Why does a rotor move at a constant angular speed? If a there is a net torque on a rotor of an electric motor produced by the electromagnetic force, then why does it rotate at a constant angular speed?
This is in reference to problem 10.35 of University physics with modern physics, 13th ed. by H. D. Young and R. A. Freedman:

(a) Compute the torque developed by an industrial motor whose output
is $150 kW$ at an angular speed of $4000 rev/min$.
(b) A drum with
negligible mass, $0.400 m$ in diameter, is attached to the motor shaft,
and the power output of the motor is used to raise a weight hanging
from a rope wrapped around the drum. How heavy a weight can the motor
lift at constant speed?
(c) At what constant speed will the weight
rise?

I'm particularly confused about the torque asked in part (a). In my understanding, it is the electromagnetic force due to the current-conducting wire attached to the rotor and the magnetic field from loop of wires in the stator which causes the rotor to rotate. The tangential electromagnetic force on the rotor produces a net torque. Then, why is it possible for the rotor to rotate at a constant angular speed?

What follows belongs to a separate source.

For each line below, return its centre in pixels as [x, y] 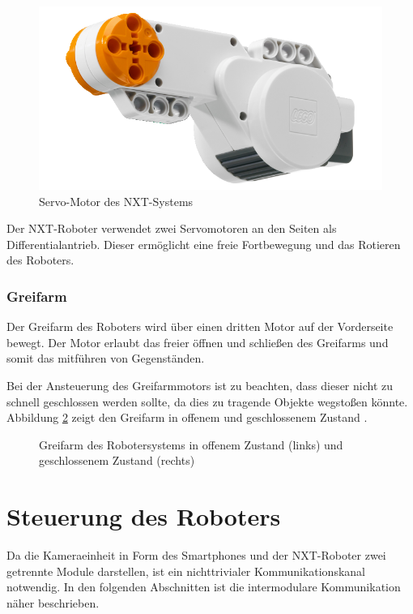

 A: There are, of course, TWO torque sources on a motor doing work; the electromagnetic
torque that does the work, and the back-torque on that drum, 
from the load being raised, which has work done on it.
This means that we do not have any indication of a net torque, and constant
speed is to be expected:
if we ignore the weight of the rope, the output power for a weight so lifted
is constant when the rotation rate of the motor is constant.
There will be power variation, however, for a synchronous AC motor under load, and
there will be rate (rpm) variation for a universal or DC motor under load,
so that the problem solution might have some other operating condition than
the 4000 rpm and 150 kW given, depending on what 'an industrial motor' means.
A: Maybe the way the problem is fomulated is questionnable ? (sorry for my very poor english !) The power outpout of a motor is not a fixed data : it depend of the charge torque. For a given charge, the  electromagnetic torque adust to compensate the charge torque (if possible). In permanent regime, the two torques are opposite and the speed is constant.
A: You don't state whether it's a DC or AC motor, but the explanation is simple for the DC motor case: a turning DC motor in a permanent magnetic field, induces a voltage in the coils proportional to the turning speed (acting like a generator). This voltage (called the back-EMF) opposes the voltage applied to the motor minus the loss due to the resistance of the coils.
Given no other losses or effects, the closed circuit will be governed by Vdrive - Idrive * R = back_EMF. Vdrive and R are constants.
So, given a particular Vdrive, the motor is self-regulating - if you try to hold it (apply load), the backEMF will decrease (as it's proportional to the rotation speed only), then the Idrive*R term will have to increase, i.e. current increases and increases the torque which will then tend to maintain the speed. And vice versa.